Чжао презрительно хмыкнул и проворчал про себя:
— Смешно! Противно! Гнусно!
— Это ты мне говоришь или ворчишь на Фань? А она тоже чудачка, дает тебе книги с такими надписями!
— You baby![135] — воскликнул Чжао, как заправский американский студент. — Неужели тебе непонятна ее тактика? Но дело не в ней, это все интриги госпожи Ван. Как говорится, лучше всех развяжет веревку тот, кто ее завязывал. Завтра же поговорю с ней. Хочешь, пойдем вместе?

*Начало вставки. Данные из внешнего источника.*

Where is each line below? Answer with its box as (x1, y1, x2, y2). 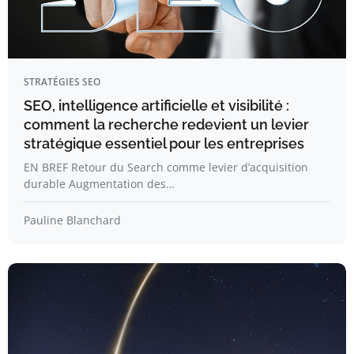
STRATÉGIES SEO (24, 75, 100, 88)
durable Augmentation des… (24, 176, 175, 191)
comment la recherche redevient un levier (24, 116, 309, 133)
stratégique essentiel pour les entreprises (24, 135, 304, 152)
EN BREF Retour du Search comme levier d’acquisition (24, 160, 308, 175)
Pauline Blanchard (24, 213, 121, 228)
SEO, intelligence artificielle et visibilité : (24, 97, 289, 114)
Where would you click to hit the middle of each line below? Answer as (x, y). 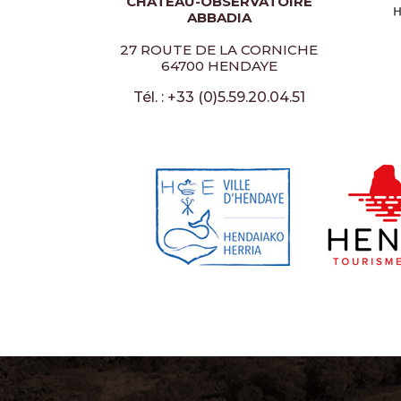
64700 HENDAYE (219, 66)
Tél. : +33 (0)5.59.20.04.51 (219, 97)
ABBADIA (219, 17)
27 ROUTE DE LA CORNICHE (219, 50)
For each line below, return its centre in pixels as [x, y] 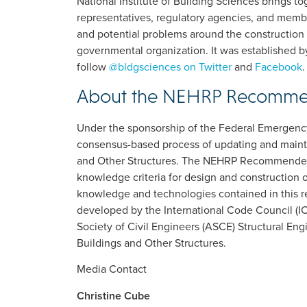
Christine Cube [113, 295]
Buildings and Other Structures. [151, 243]
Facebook [279, 66]
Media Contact [112, 269]
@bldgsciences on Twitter [170, 66]
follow [93, 66]
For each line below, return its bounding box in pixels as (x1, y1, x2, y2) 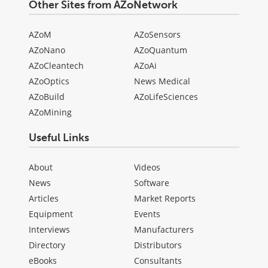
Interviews (29, 223, 70, 235)
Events (134, 208, 160, 220)
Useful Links (29, 130, 89, 144)
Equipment (29, 208, 73, 220)
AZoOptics (29, 75, 69, 87)
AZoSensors (134, 28, 181, 40)
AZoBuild (29, 90, 65, 102)
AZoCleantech (29, 59, 84, 71)
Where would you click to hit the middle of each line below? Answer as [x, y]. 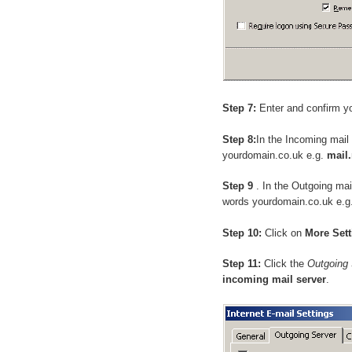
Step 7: [239, 108]
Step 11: [242, 264]
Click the [284, 264]
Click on [283, 233]
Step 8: [239, 139]
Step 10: [242, 233]
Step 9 [239, 186]
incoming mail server [274, 280]
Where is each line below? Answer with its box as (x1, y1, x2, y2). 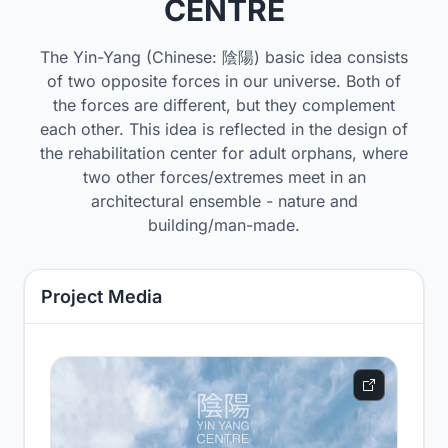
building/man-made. (148, 214, 300, 235)
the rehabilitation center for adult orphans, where (40, 142, 408, 163)
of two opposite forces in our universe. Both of (47, 70, 401, 91)
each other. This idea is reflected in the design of (40, 118, 408, 139)
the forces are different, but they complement (53, 94, 395, 115)
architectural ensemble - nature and (90, 190, 358, 211)
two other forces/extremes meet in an (82, 166, 366, 187)
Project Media (41, 285, 162, 307)
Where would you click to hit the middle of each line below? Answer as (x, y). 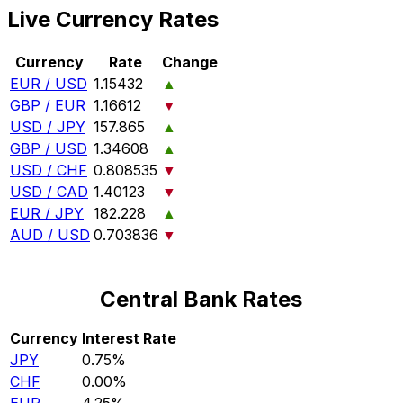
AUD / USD (50, 235)
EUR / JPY (47, 214)
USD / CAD (49, 192)
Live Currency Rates (113, 20)
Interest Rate (129, 339)
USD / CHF (49, 170)
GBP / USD (49, 149)
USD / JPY (48, 127)
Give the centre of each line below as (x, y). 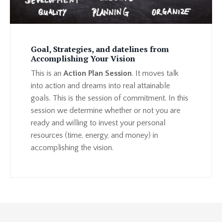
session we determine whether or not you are (106, 111)
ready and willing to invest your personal (98, 123)
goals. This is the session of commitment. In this (110, 98)
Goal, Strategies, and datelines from (100, 49)
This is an (47, 74)
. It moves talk (155, 74)
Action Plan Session (98, 74)
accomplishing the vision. (73, 148)
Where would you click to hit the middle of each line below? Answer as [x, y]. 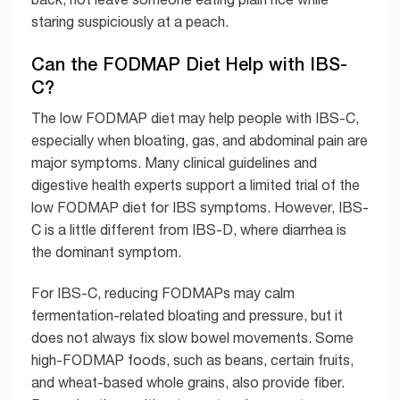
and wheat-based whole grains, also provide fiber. [188, 382]
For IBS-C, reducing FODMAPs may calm [163, 292]
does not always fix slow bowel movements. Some [192, 337]
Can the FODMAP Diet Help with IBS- [189, 63]
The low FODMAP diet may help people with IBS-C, [195, 117]
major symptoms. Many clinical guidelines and [174, 162]
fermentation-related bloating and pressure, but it [187, 315]
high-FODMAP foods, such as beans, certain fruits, [192, 359]
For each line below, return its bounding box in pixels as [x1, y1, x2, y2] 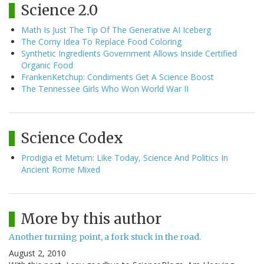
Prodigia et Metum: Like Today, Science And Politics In [21, 152, 228, 164]
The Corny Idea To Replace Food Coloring [21, 36, 181, 48]
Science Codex [21, 129, 123, 148]
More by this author [21, 210, 161, 229]
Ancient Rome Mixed [21, 164, 100, 176]
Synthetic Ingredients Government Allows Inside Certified [21, 48, 237, 60]
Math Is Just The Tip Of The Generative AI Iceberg [21, 24, 211, 36]
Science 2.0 [21, 1, 98, 20]
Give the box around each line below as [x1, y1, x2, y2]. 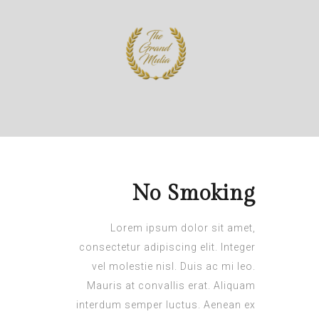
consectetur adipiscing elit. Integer [79, 241, 256, 253]
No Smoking [132, 181, 256, 206]
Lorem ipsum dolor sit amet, [110, 222, 256, 234]
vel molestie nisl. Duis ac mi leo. [92, 261, 256, 272]
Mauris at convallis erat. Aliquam [87, 280, 256, 291]
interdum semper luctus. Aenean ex [76, 299, 256, 310]
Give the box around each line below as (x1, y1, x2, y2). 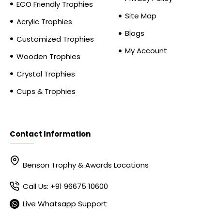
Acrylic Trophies (16, 16, 72, 27)
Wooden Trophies (16, 51, 80, 62)
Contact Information (10, 129, 91, 139)
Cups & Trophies (16, 86, 76, 96)
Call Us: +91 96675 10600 (23, 181, 108, 191)
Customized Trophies (16, 33, 94, 44)
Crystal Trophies (16, 68, 75, 79)
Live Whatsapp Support (23, 199, 107, 209)
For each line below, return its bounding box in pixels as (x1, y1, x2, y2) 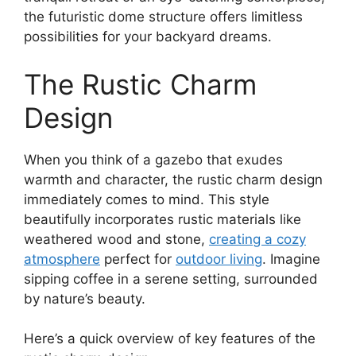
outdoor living (176, 250, 262, 267)
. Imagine (262, 250, 320, 267)
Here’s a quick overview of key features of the (24, 331, 315, 347)
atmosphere (24, 250, 100, 267)
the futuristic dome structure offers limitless (24, 9, 303, 25)
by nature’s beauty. (24, 290, 145, 307)
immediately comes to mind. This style (24, 191, 269, 207)
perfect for (100, 250, 176, 267)
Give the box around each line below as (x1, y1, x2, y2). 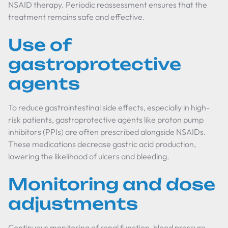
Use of (8, 35, 71, 55)
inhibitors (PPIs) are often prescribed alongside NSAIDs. (8, 127, 206, 137)
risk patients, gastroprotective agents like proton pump (8, 115, 204, 125)
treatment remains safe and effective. (8, 12, 145, 22)
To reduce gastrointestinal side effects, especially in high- (8, 102, 210, 112)
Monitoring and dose (8, 174, 215, 194)
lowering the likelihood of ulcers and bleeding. (8, 151, 169, 161)
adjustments (8, 193, 138, 214)

— Ну уж нет. Я к госпоже Ван идти не хочу, да и тебе советую бывать у нее пореже — она на тебя, кажется, произвела впечатление. В этой глуши, где у нас нет никаких развлечений, надо избегать сильных эмоций.
Чжао покраснел:
— Не мели чепухи. Это ты, наверное, находишься под впечатлением.
Чувствуя, что вот-вот выдаст себя, Фан пробормотал:
— Ладно, иди, иди. Только как быть с пьесами — вернешь их через госпожу Ван?
— Нет, возвращать в тот же день неловко. Завтра она будет ждать моего ответного визита, но я подожду до послезавтра и отправлю книги с рассыльным.
«Похожая ситуация уже была полчаса назад», — подумал Фан. Он достал лист бумаги, завернул в нее книги и с серьезным видом передал приятелю:
— Для тебя мне не жалко дефицитной бумаги. Отдай пакет рассыльному и попроси его быть внимательнее, ведь на книгах автографы знаменитых людей.
— Знаменитых? Эти литераторы сами себя, конечно, считают знаменитостями. Они даже подписываются разными псевдонимами, боясь, что одно имя не выдержит бремени такой славы. Слушай, может быть, сходим поужинать, а то я устал, хотя ничего не делал!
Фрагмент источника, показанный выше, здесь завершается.